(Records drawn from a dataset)

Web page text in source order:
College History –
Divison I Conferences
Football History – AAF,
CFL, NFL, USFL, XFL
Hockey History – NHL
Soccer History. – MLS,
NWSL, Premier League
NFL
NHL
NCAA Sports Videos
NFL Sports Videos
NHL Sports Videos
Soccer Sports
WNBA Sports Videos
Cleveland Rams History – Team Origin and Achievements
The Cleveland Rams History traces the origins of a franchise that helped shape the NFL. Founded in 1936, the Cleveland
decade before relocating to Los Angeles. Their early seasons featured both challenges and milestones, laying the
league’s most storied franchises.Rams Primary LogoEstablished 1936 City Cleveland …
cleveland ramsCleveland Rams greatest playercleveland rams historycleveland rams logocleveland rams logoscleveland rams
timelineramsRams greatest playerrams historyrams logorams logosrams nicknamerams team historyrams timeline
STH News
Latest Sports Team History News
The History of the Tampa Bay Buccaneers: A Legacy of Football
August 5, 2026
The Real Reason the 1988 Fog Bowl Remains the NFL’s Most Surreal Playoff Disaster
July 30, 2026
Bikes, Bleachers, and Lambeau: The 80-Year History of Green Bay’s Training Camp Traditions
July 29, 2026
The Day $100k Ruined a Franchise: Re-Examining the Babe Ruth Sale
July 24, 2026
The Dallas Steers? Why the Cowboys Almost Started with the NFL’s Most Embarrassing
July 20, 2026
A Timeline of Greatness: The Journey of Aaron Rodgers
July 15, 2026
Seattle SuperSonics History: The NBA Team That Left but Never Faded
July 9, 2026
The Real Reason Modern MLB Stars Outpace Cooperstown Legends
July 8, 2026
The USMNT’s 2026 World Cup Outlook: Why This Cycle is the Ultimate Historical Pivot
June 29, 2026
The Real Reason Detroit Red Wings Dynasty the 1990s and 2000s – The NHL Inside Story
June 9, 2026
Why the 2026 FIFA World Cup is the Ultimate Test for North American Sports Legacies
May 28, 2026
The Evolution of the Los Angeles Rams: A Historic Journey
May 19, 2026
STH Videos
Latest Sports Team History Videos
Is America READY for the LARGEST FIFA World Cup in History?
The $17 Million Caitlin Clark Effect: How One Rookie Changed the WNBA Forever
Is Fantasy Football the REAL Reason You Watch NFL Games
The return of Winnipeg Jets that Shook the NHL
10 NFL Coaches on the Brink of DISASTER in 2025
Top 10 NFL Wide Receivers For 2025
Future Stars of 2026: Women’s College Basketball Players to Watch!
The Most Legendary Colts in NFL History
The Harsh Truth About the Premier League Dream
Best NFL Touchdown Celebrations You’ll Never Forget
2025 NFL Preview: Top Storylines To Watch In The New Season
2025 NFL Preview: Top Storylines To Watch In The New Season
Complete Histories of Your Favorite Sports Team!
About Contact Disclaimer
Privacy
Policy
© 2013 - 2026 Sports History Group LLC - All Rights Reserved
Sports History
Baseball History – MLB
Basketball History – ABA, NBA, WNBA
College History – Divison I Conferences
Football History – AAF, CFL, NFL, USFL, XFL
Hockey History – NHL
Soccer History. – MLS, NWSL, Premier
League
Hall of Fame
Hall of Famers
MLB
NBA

Problem details.
Go through the records above and copy each one exactly.

Task result.
Web page text in source order:
College History –
Divison I Conferences
Football History – AAF,
CFL, NFL, USFL, XFL
Hockey History – NHL
Soccer History. – MLS,
NWSL, Premier League
NFL
NHL
NCAA Sports Videos
NFL Sports Videos
NHL Sports Videos
Soccer Sports
WNBA Sports Videos
Cleveland Rams History – Team Origin and Achievements
The Cleveland Rams History traces the origins of a franchise that helped shape the NFL. Founded in 1936, the Cleveland
decade before relocating to Los Angeles. Their early seasons featured both challenges and milestones, laying the
league’s most storied franchises.Rams Primary LogoEstablished 1936 City Cleveland …
cleveland ramsCleveland Rams greatest playercleveland rams historycleveland rams logocleveland rams logoscleveland rams
timelineramsRams greatest playerrams historyrams logorams logosrams nicknamerams team historyrams timeline
STH News
Latest Sports Team History News
The History of the Tampa Bay Buccaneers: A Legacy of Football
August 5, 2026
The Real Reason the 1988 Fog Bowl Remains the NFL’s Most Surreal Playoff Disaster
July 30, 2026
Bikes, Bleachers, and Lambeau: The 80-Year History of Green Bay’s Training Camp Traditions
July 29, 2026
The Day $100k Ruined a Franchise: Re-Examining the Babe Ruth Sale
July 24, 2026
The Dallas Steers? Why the Cowboys Almost Started with the NFL’s Most Embarrassing
July 20, 2026
A Timeline of Greatness: The Journey of Aaron Rodgers
July 15, 2026
Seattle SuperSonics History: The NBA Team That Left but Never Faded
July 9, 2026
The Real Reason Modern MLB Stars Outpace Cooperstown Legends
July 8, 2026
The USMNT’s 2026 World Cup Outlook: Why This Cycle is the Ultimate Historical Pivot
June 29, 2026
The Real Reason Detroit Red Wings Dynasty the 1990s and 2000s – The NHL Inside Story
June 9, 2026
Why the 2026 FIFA World Cup is the Ultimate Test for North American Sports Legacies
May 28, 2026
The Evolution of the Los Angeles Rams: A Historic Journey
May 19, 2026
STH Videos
Latest Sports Team History Videos
Is America READY for the LARGEST FIFA World Cup in History?
The $17 Million Caitlin Clark Effect: How One Rookie Changed the WNBA Forever
Is Fantasy Football the REAL Reason You Watch NFL Games
The return of Winnipeg Jets that Shook the NHL
10 NFL Coaches on the Brink of DISASTER in 2025
Top 10 NFL Wide Receivers For 2025
Future Stars of 2026: Women’s College Basketball Players to Watch!
The Most Legendary Colts in NFL History
The Harsh Truth About the Premier League Dream
Best NFL Touchdown Celebrations You’ll Never Forget
2025 NFL Preview: Top Storylines To Watch In The New Season
2025 NFL Preview: Top Storylines To Watch In The New Season
Complete Histories of Your Favorite Sports Team!
About Contact Disclaimer
Privacy
Policy
© 2013 - 2026 Sports History Group LLC - All Rights Reserved
Sports History
Baseball History – MLB
Basketball History – ABA, NBA, WNBA
College History – Divison I Conferences
Football History – AAF, CFL, NFL, USFL, XFL
Hockey History – NHL
Soccer History. – MLS, NWSL, Premier
League
Hall of Fame
Hall of Famers
MLB
NBA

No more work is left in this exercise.